**Aim of the exercise:**
Go to the line holding "A precise specification" in the data below and repeat it exactly, then each line after it up to and including the one holding "signals to actuators, which". Omit pictures.

(Recorded data)

+-------+

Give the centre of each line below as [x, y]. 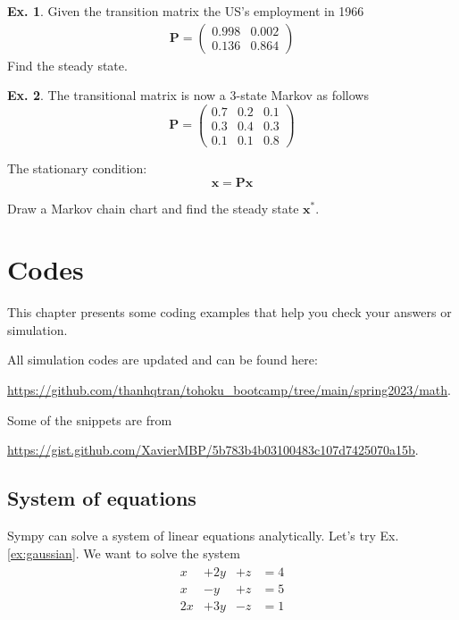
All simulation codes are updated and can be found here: [163, 360]
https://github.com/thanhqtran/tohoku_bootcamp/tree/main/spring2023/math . [229, 390]
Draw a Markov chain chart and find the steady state [153, 208]
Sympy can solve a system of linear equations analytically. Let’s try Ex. [203, 536]
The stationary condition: [77, 168]
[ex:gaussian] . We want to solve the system [124, 553]
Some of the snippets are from [90, 419]
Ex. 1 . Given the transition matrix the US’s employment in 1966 [186, 11]
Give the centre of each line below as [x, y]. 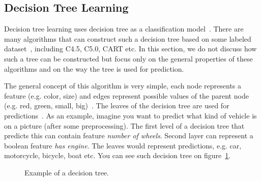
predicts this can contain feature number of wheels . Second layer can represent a [129, 135]
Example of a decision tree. [67, 172]
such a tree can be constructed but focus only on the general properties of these [128, 58]
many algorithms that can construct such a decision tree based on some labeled [128, 38]
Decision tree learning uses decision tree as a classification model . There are [124, 29]
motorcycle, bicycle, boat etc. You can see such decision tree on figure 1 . [118, 155]
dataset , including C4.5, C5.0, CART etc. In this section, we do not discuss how [130, 49]
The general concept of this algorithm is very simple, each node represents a [123, 86]
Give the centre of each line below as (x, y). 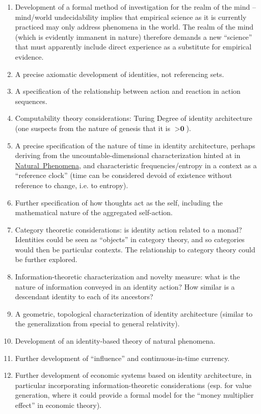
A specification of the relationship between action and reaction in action (128, 91)
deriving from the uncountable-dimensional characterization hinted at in (128, 155)
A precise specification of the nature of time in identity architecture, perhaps (135, 145)
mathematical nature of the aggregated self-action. (94, 212)
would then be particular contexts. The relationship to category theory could (135, 249)
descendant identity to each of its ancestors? (84, 296)
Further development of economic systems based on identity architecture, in (133, 375)
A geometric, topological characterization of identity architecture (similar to (134, 313)
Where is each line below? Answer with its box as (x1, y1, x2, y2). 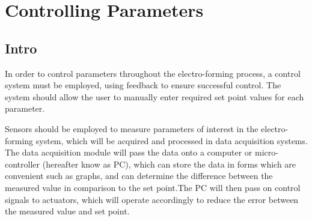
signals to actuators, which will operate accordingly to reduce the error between (5, 193, 299, 205)
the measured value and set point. (5, 205, 130, 217)
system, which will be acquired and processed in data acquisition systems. (35, 134, 308, 147)
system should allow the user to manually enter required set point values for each (5, 90, 304, 103)
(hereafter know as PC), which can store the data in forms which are (42, 157, 296, 170)
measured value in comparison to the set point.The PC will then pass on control (5, 181, 301, 193)
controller (5, 157, 40, 170)
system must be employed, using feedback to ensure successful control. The (5, 79, 281, 91)
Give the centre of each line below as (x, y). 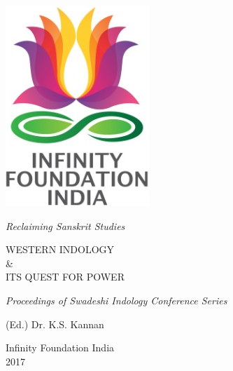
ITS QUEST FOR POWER (65, 277)
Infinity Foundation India (60, 348)
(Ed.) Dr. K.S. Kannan (55, 324)
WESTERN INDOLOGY (60, 249)
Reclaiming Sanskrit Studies (65, 225)
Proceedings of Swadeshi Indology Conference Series (116, 300)
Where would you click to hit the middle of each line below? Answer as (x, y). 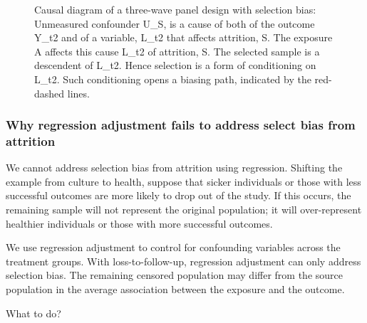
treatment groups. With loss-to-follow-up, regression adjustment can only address (183, 261)
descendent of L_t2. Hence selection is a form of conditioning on (175, 65)
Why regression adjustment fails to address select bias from (181, 125)
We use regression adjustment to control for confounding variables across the (173, 247)
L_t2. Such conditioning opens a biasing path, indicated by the (173, 79)
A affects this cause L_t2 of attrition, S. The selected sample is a (177, 51)
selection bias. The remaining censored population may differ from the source (174, 275)
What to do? (33, 313)
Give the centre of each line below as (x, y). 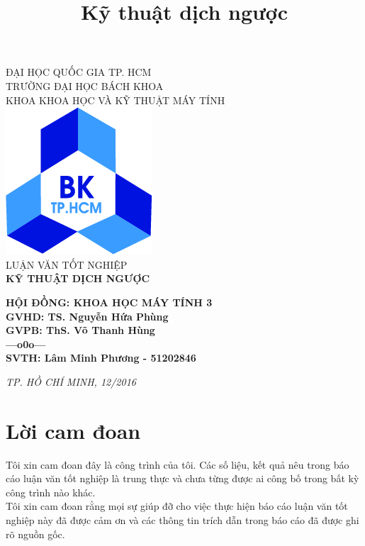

+-------+

**Task solution:**
A precise specification of the nature of time in identity architecture, perhaps (135, 145)
mathematical nature of the aggregated self-action. (94, 212)
would then be particular contexts. The relationship to category theory could (135, 249)
descendant identity to each of its ancestors? (84, 296)
Further development of economic systems based on identity architecture, in (133, 375)
A geometric, topological characterization of identity architecture (similar to (134, 313)
Where is each line below? Answer with its box as (x1, y1, x2, y2). 
signals to actuators, which will operate accordingly to reduce the error between (5, 193, 299, 205)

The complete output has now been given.